I've been measuring and trying to optimize selecting all the objects in objCollection that are also in srcCollection. The times below are in milliseconds using [ 1000 timesRepeat: [ ... ] ] timeToRun in Pharo 1.2 with Stack VM and Windows XP with 2Gb of memory. These are my attempts:

objCollection intersection: srcCollection
7537
7507

objCollection select: [: str | srcCollection includes: str ]
7471
7507

srcCollection collect: [: str | objCollection detect: [: obj | obj = str ] ]
4227
4323

Is there a faster way?

如果你对这篇内容有疑问,欢迎到本站社区发帖提问 参与讨论,获取更多帮助,或者扫码二维码加入 Web 技术交流群。

扫码二维码加入Web技术交流群

发布评论

需要 登录 才能够评论, 你可以免费 注册 一个本站的账号。

评论(3

秋风の叶未落 2024-12-04 07:36:59

前两个做同样的事情:Collection>>> #intersection: 的实现是self select: [:each | aCollection 包括:每个]

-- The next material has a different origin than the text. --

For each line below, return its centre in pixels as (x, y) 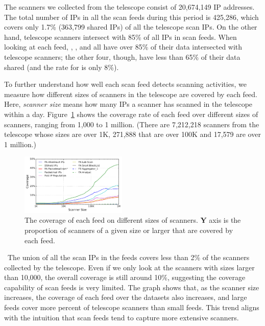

收藏>> #intersection: 最终使用 self anySatisfy: [:x | x = mySearchObj] 来完成其工作,即使用 #do: 迭代集合。 #detect: 最终会做同样的事情。

我怀疑您所看到的差异并不是因为三者中的任何一个比另一个更有效,而是垃圾收集等事物的产物。

鉴于此,我会选择 #intersection: 因为它的语义清晰。它说的是你想要什么,而不是其他两个,你只能看到如何获得你想要的东西,并且必须推断/推断出意图。

The first two do the same thing: Collection >> #intersection:'s implementation is self select: [:each | aCollection includes: each].

Collection >> #intersection: ultimately uses self anySatisfy: [:x | x = mySearchObj ] to do its job, which iterates through the collection using #do:. #detect: ultimately does the same thing.

I suspect the difference you're seeing's not because any of the three is more efficient than the other, but rather a product of things like garbage collection.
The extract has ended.